══ DATA FOR THIS TASK

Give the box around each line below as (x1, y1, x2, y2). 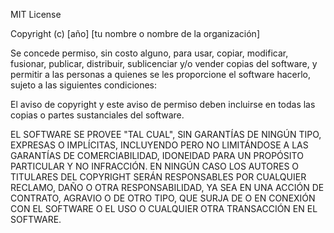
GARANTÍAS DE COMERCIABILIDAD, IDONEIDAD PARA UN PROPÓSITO (10, 150, 304, 161)
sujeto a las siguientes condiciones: (10, 79, 158, 91)
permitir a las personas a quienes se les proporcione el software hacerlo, (10, 69, 312, 80)
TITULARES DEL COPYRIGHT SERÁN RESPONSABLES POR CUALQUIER (10, 171, 307, 183)
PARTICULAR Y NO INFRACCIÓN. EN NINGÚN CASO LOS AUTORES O (10, 160, 300, 172)
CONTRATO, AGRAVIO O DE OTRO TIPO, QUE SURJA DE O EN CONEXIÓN (10, 192, 316, 204)
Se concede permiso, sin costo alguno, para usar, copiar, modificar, (10, 47, 289, 59)
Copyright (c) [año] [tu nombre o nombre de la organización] (10, 28, 260, 39)
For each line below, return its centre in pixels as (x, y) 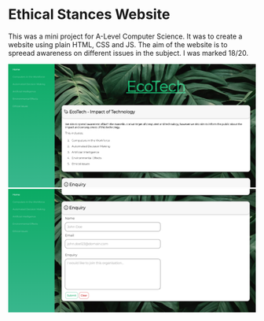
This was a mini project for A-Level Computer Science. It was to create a (125, 36)
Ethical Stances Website (89, 15)
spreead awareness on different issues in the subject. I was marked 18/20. (128, 53)
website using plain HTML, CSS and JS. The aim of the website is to (118, 44)
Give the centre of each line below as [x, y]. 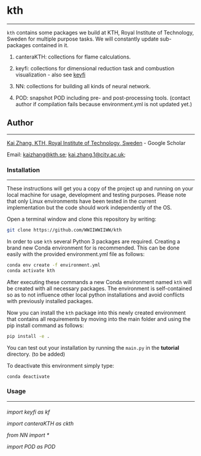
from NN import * [28, 435]
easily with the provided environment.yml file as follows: [76, 254]
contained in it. [51, 45]
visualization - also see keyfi [50, 75]
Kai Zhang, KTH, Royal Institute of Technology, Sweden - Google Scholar [96, 143]
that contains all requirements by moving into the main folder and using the [99, 319]
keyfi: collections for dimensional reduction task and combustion [95, 68]
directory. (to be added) [36, 354]
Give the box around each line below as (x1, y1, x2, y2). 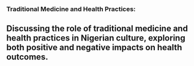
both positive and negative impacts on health (6, 42, 182, 53)
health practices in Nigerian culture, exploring (6, 33, 185, 44)
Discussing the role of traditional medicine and (6, 24, 188, 34)
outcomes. (6, 52, 49, 62)
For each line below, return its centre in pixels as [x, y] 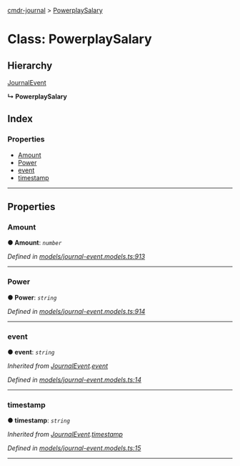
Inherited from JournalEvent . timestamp [65, 435]
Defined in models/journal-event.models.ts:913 [76, 257]
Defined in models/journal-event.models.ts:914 [76, 311]
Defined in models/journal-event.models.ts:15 [74, 448]
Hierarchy [30, 65]
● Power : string [32, 297]
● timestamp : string [39, 420]
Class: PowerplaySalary [80, 39]
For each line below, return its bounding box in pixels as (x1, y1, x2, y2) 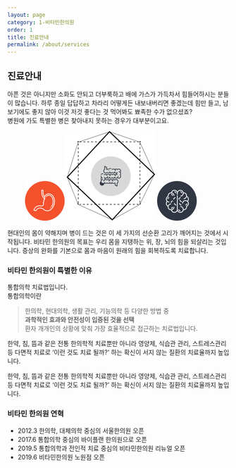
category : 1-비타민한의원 (7, 18, 75, 26)
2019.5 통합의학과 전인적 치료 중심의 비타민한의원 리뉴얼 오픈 (17, 444, 186, 452)
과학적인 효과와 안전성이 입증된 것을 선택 (24, 316, 135, 324)
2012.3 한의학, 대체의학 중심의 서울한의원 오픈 (17, 426, 144, 435)
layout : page (7, 11, 46, 18)
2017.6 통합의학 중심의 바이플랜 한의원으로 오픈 (17, 435, 147, 443)
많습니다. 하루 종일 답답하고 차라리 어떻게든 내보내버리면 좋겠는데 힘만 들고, (14, 99, 222, 107)
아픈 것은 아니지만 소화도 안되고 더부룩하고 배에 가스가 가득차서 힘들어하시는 (7, 90, 216, 98)
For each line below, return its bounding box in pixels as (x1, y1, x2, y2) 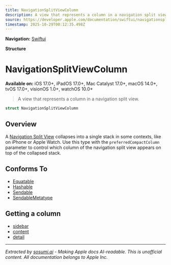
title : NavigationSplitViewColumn (5, 7, 79, 13)
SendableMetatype (12, 194, 53, 201)
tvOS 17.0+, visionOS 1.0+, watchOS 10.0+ (5, 86, 93, 92)
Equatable (12, 178, 34, 184)
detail (12, 234, 24, 240)
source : (5, 17, 22, 22)
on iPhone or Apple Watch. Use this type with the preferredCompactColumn (5, 139, 160, 145)
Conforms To (5, 165, 48, 173)
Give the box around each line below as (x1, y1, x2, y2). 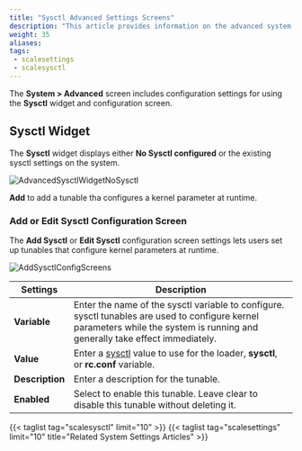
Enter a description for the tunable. (73, 373, 220, 385)
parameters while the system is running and (73, 320, 259, 333)
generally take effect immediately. (73, 332, 218, 345)
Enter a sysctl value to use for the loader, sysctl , (73, 347, 278, 359)
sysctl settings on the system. (9, 157, 120, 167)
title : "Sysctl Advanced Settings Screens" (9, 13, 175, 23)
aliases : (9, 38, 42, 48)
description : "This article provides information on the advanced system (9, 22, 292, 31)
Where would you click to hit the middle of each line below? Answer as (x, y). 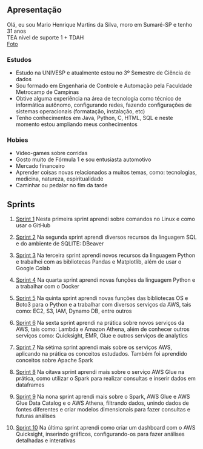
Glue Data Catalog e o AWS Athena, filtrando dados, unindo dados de (102, 403)
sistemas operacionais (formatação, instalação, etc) (80, 111)
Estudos (19, 59)
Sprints (21, 205)
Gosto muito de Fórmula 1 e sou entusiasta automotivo (83, 159)
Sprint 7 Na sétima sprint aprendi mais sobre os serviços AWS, (94, 347)
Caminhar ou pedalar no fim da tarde (62, 185)
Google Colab (33, 268)
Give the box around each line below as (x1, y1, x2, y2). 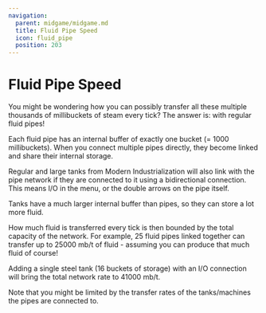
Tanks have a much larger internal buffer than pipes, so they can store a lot (8, 199, 255, 209)
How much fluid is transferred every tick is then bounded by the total (8, 223, 234, 233)
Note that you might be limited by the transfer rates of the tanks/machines (8, 288, 251, 297)
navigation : (8, 11, 48, 20)
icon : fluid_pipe (15, 33, 73, 42)
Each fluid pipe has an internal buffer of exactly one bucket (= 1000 (8, 135, 229, 144)
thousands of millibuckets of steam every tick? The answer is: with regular (8, 111, 252, 120)
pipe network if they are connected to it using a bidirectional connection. (8, 175, 247, 185)
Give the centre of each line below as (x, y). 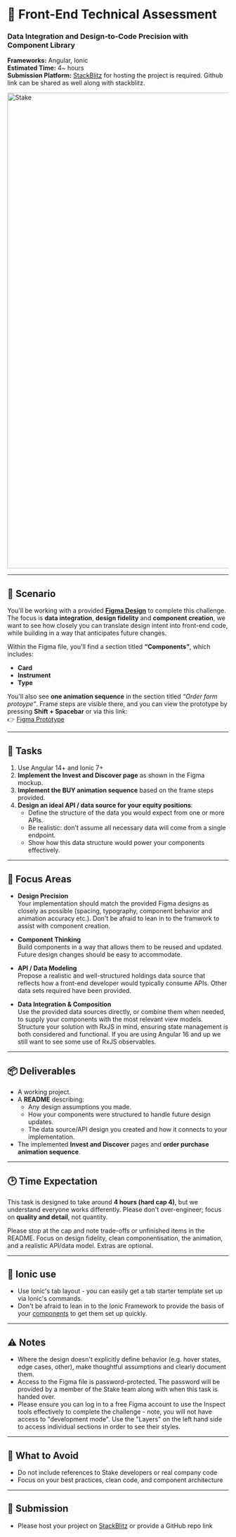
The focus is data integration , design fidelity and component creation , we (117, 618)
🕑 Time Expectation (53, 1181)
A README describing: (51, 1099)
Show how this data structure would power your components (116, 843)
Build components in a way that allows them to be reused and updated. (120, 946)
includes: (20, 654)
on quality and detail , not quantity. (58, 1217)
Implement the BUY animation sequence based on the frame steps (116, 790)
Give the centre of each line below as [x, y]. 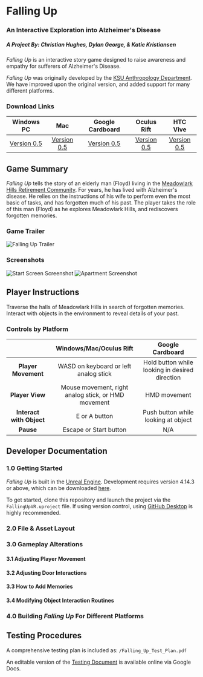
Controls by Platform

════

Print nothing but the lines above starting with the line that contains "과학적인 효과와 안전성이 입증된 것을 선택 (24, 316, 135, 324)" and going on through the line that contains "sysctl settings on". Leave out the pictures.

### ANSWER BELOW
과학적인 효과와 안전성이 입증된 것을 선택 (24, 316, 135, 324)
2012.3 한의학, 대체의학 중심의 서울한의원 오픈 (17, 426, 144, 435)
layout : page (7, 11, 46, 18)
2017.6 통합의학 중심의 바이플랜 한의원으로 오픈 (17, 435, 147, 443)
많습니다. 하루 종일 답답하고 차라리 어떻게든 내보내버리면 좋겠는데 힘만 들고, (14, 99, 222, 107)
아픈 것은 아니지만 소화도 안되고 더부룩하고 배에 가스가 가득차서 힘들어하시는 (7, 90, 216, 98)
For each line below, return its bounding box in pixels as (x1, y1, x2, y2) 
title : NavigationSplitViewColumn (5, 7, 79, 13)
SendableMetatype (12, 194, 53, 201)
tvOS 17.0+, visionOS 1.0+, watchOS 10.0+ (5, 86, 93, 92)
Equatable (12, 178, 34, 184)
detail (12, 234, 24, 240)
source : (5, 17, 22, 22)
on iPhone or Apple Watch. Use this type with the preferredCompactColumn (5, 139, 160, 145)
Conforms To (5, 165, 48, 173)
Give the box around each line below as (x1, y1, x2, y2). 
Enter a description for the tunable. (73, 373, 220, 385)
parameters while the system is running and (73, 320, 259, 333)
generally take effect immediately. (73, 332, 218, 345)
Enter a sysctl value to use for the loader, sysctl , (73, 347, 278, 359)
sysctl settings on the system. (9, 157, 120, 167)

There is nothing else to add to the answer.